- **What you will do**
Please give back, word for word, only the lines starting at the one containing "personal information and prevent misuse." and ending at the one containing "the False Claims" within the material below.

━━ Dataset excerpts

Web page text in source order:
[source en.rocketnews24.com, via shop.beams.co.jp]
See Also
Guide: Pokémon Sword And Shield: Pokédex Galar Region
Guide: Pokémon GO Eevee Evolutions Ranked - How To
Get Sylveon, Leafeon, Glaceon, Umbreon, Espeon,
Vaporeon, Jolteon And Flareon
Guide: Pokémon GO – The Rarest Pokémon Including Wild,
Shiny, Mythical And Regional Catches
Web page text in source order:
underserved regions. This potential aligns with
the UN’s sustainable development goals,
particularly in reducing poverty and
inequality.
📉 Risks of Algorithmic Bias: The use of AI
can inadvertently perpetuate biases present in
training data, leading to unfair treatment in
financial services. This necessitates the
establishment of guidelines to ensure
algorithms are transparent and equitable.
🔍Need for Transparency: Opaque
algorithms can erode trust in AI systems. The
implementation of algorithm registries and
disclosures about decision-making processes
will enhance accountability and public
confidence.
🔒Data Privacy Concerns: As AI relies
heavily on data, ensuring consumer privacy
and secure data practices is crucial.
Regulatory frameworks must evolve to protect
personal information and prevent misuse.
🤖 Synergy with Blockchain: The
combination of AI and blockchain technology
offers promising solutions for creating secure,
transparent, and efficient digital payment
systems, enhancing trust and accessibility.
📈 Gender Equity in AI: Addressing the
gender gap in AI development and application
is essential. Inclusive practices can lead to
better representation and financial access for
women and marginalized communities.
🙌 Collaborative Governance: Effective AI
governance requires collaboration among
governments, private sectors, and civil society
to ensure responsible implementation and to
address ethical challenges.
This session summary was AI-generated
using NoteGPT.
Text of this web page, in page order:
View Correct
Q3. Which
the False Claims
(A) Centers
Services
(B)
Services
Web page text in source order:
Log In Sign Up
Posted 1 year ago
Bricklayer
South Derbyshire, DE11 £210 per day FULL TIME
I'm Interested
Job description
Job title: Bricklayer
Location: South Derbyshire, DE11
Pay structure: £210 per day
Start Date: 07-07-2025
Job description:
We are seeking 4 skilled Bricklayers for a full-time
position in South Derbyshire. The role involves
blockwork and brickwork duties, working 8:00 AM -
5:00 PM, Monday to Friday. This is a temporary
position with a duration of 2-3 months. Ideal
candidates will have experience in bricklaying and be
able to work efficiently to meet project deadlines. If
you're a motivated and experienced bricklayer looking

━━━━

- **Answer to the problem**
personal information and prevent misuse.
🤖 Synergy with Blockchain: The
combination of AI and blockchain technology
offers promising solutions for creating secure,
transparent, and efficient digital payment
systems, enhancing trust and accessibility.
📈 Gender Equity in AI: Addressing the
gender gap in AI development and application
is essential. Inclusive practices can lead to
better representation and financial access for
women and marginalized communities.
🙌 Collaborative Governance: Effective AI
governance requires collaboration among
governments, private sectors, and civil society
to ensure responsible implementation and to
address ethical challenges.
This session summary was AI-generated
using NoteGPT.
Text of this web page, in page order:
View Correct
Q3. Which
the False Claims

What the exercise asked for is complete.